SOURCE DATA

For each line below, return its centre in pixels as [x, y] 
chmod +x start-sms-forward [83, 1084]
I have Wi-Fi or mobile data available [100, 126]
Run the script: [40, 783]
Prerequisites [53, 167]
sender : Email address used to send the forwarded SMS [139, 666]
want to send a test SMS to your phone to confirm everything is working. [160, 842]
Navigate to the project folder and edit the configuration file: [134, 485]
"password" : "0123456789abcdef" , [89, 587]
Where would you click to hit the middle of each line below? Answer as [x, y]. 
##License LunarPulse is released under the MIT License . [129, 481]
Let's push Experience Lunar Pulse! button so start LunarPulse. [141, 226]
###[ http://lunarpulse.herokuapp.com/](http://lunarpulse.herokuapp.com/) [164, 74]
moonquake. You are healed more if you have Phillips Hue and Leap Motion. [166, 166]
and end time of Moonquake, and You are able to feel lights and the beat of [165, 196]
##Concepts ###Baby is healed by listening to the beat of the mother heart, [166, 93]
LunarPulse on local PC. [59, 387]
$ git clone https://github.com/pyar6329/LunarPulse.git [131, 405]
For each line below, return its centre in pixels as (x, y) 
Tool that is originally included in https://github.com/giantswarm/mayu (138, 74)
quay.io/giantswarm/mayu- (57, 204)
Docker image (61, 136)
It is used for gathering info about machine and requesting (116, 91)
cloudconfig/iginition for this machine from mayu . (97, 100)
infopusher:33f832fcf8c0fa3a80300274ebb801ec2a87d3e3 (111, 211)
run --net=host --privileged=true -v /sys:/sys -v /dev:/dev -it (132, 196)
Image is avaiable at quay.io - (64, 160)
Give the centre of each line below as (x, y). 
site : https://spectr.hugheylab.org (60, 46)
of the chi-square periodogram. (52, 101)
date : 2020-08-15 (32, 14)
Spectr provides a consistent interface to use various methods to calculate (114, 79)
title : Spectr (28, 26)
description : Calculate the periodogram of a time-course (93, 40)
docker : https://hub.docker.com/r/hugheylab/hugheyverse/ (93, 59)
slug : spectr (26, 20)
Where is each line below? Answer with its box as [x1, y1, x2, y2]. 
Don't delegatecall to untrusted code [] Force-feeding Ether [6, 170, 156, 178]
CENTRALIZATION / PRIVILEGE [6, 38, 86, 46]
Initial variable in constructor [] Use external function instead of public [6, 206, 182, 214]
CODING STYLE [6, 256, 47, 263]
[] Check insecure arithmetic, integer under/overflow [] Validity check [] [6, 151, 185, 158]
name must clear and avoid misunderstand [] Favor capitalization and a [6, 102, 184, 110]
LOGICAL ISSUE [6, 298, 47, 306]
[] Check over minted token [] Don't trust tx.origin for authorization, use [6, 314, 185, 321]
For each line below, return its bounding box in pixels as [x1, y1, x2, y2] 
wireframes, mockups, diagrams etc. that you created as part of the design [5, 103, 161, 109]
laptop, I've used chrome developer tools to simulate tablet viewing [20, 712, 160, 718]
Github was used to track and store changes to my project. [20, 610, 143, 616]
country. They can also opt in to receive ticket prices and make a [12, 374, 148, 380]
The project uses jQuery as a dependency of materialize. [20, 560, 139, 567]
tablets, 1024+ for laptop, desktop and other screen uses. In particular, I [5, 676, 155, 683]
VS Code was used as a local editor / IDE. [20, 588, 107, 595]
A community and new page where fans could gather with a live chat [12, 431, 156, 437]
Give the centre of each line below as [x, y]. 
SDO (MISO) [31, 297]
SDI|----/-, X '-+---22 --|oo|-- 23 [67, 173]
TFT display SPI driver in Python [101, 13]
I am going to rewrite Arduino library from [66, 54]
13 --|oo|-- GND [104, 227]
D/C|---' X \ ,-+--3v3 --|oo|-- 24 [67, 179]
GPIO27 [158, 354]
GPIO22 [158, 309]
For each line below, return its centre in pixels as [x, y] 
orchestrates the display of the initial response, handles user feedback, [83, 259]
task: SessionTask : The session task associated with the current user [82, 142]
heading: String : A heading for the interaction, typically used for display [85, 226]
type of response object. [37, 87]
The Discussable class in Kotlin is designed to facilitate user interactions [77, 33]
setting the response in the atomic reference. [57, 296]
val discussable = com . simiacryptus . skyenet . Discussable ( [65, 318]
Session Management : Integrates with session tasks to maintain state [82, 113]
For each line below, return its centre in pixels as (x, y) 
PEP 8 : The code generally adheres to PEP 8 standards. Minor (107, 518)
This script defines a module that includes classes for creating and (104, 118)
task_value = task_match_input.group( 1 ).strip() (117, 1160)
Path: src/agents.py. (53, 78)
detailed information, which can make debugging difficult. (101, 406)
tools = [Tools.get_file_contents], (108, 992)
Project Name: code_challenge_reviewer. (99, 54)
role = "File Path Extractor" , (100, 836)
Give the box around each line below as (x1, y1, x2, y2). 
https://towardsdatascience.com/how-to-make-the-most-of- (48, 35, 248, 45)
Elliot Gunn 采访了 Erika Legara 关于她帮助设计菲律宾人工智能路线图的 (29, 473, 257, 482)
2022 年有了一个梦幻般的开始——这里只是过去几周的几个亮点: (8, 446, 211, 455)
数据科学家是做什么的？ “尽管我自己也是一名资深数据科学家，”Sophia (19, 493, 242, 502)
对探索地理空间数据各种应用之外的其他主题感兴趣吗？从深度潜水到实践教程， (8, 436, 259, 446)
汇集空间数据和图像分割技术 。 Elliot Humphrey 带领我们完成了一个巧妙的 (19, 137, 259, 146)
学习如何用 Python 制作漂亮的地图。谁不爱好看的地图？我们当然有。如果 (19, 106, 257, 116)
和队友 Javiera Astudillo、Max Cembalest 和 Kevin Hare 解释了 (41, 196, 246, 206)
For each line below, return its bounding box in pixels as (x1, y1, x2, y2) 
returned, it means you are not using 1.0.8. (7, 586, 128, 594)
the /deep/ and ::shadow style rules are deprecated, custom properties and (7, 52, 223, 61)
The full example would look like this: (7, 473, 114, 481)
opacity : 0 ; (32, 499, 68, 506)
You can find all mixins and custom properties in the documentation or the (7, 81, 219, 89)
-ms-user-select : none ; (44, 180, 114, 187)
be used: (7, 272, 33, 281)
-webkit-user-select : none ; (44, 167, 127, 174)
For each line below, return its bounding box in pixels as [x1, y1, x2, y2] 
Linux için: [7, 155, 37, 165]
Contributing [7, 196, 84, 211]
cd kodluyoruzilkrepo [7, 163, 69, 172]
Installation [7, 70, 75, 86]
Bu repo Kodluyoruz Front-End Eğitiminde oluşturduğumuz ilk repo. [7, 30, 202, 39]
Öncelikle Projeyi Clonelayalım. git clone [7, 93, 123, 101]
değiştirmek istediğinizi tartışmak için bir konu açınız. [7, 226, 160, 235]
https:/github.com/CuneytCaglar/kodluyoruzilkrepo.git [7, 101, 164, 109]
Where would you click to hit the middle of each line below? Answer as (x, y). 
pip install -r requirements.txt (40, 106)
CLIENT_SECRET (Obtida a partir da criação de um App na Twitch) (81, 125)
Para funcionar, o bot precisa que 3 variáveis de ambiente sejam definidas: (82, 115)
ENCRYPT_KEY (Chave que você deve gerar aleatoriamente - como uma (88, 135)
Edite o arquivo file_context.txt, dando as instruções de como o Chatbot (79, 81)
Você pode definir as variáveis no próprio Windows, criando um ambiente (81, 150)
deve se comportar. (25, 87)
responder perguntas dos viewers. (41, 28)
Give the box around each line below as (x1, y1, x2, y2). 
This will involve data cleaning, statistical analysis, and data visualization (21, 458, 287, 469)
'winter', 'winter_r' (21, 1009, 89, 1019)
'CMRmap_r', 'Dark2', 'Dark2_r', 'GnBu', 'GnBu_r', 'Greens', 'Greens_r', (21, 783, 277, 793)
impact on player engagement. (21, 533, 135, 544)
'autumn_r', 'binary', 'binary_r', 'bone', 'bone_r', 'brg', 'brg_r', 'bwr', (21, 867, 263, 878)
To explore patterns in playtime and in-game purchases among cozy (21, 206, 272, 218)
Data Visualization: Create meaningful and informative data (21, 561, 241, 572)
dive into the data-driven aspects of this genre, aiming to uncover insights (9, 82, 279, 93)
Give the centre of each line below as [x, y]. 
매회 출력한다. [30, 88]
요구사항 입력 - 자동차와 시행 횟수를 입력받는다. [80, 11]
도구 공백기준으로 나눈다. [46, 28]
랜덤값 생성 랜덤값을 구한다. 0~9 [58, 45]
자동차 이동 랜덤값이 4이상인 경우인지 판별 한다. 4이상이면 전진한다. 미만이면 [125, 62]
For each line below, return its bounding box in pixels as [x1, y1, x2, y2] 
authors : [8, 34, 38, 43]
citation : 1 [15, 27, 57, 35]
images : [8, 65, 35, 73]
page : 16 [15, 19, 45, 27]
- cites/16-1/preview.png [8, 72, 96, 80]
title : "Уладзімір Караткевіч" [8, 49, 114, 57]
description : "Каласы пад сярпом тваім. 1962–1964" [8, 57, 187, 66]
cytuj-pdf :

ABOUT THIS TASK
Report back every line of the entries in which "with" occurs.

THE ANSWER
Where is each line below? Answer with its box as [x1, y1, x2, y2]. 
A community and new page where fans could gather with a live chat [12, 431, 156, 437]
task: SessionTask : The session task associated with the current user [82, 142]
Session Management : Integrates with session tasks to maintain state [82, 113]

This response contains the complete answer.